### EXERCISE INPUTS

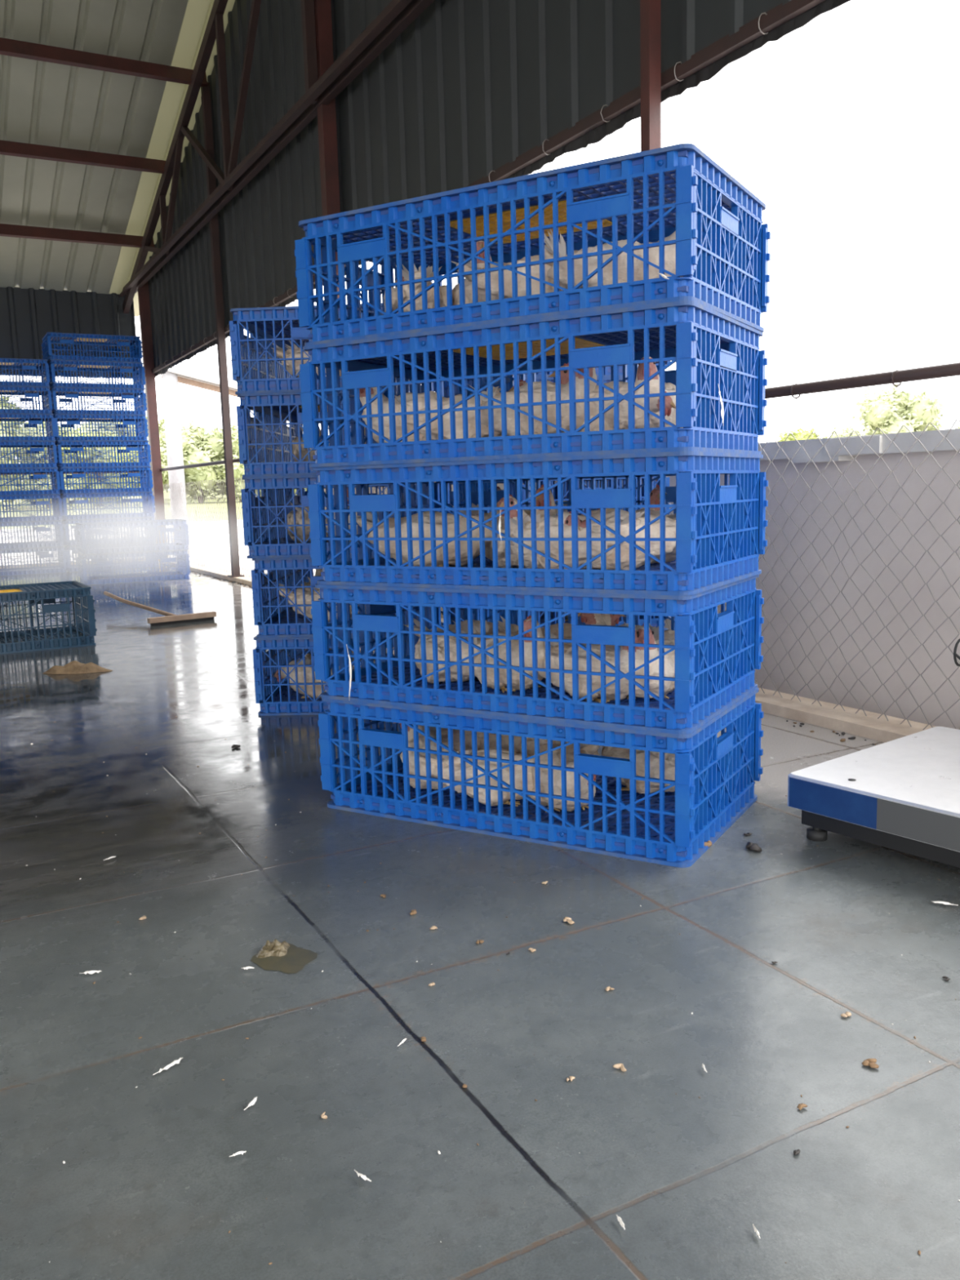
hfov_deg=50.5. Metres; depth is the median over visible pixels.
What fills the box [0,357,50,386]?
...
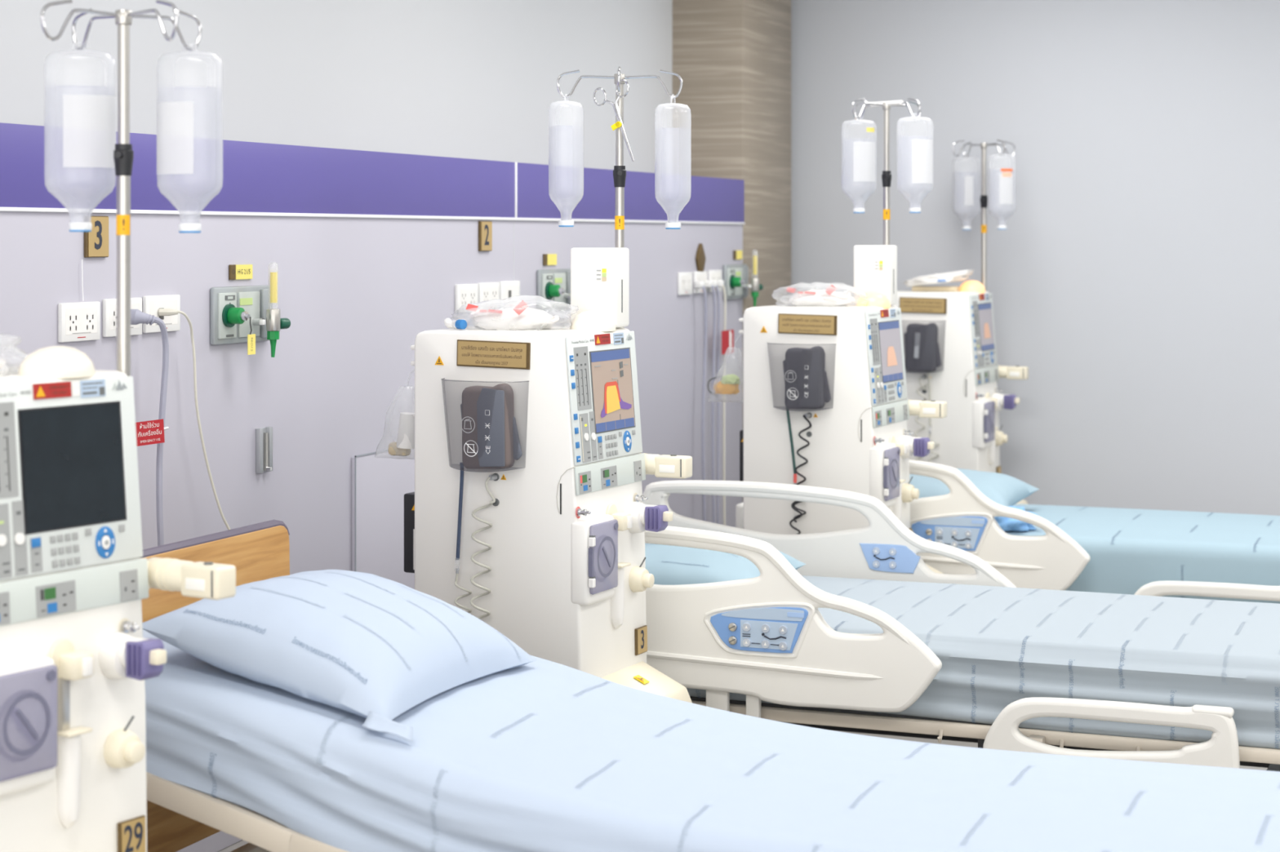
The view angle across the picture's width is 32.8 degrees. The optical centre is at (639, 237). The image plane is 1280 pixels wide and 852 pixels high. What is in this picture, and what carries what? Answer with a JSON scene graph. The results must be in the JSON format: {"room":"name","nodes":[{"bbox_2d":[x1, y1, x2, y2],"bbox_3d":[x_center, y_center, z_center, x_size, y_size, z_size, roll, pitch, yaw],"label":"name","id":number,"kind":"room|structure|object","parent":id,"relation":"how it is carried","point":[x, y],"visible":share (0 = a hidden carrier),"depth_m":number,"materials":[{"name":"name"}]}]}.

### WHAT YOU SHOULD DO
Count of lines that include "pixels" in the records above: write that value only.

### SOLVED PROBLEM
2